:: Your assignment ::
Return all the entries below exactly, except for the images they hold.

------ Input material ------

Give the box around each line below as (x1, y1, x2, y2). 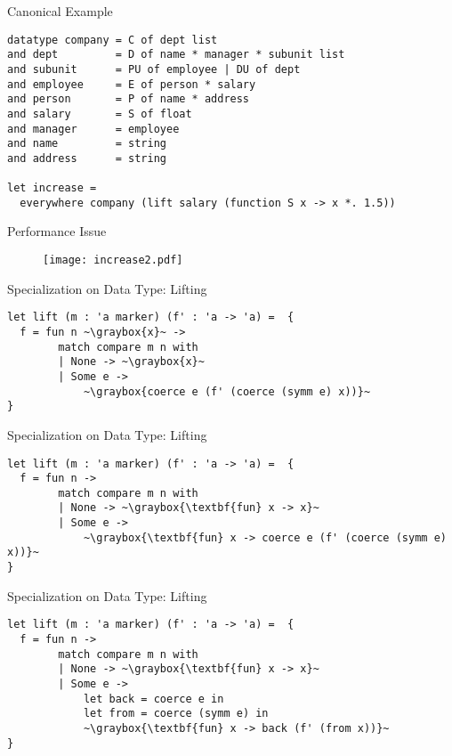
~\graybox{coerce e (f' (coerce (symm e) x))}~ (83, 385, 371, 398)
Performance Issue (7, 222, 107, 240)
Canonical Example (7, 2, 113, 20)
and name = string (7, 137, 166, 150)
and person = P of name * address (7, 93, 250, 106)
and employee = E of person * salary (7, 77, 256, 91)
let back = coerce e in (83, 692, 224, 705)
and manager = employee (7, 122, 180, 135)
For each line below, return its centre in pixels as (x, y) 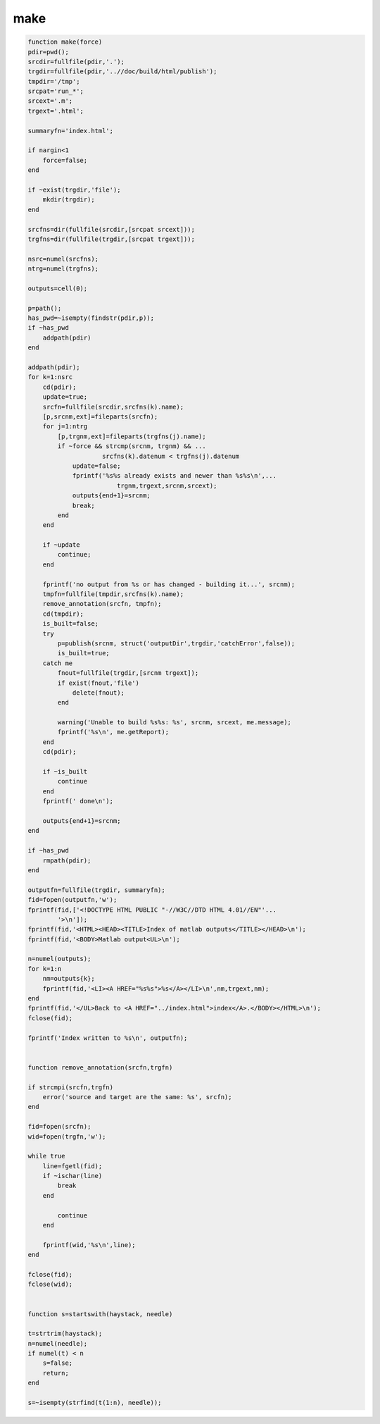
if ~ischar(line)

------

:: Your solution ::
Give the box around each line below as (x1, y1, x2, y2). 
~\graybox{coerce e (f' (coerce (symm e) x))}~ (83, 385, 371, 398)
Performance Issue (7, 222, 107, 240)
Canonical Example (7, 2, 113, 20)
and name = string (7, 137, 166, 150)
and person = P of name * address (7, 93, 250, 106)
and employee = E of person * salary (7, 77, 256, 91)
let back = coerce e in (83, 692, 224, 705)
and manager = employee (7, 122, 180, 135)
For each line below, return its centre in pixels as (x, y) 
if ~ischar(line)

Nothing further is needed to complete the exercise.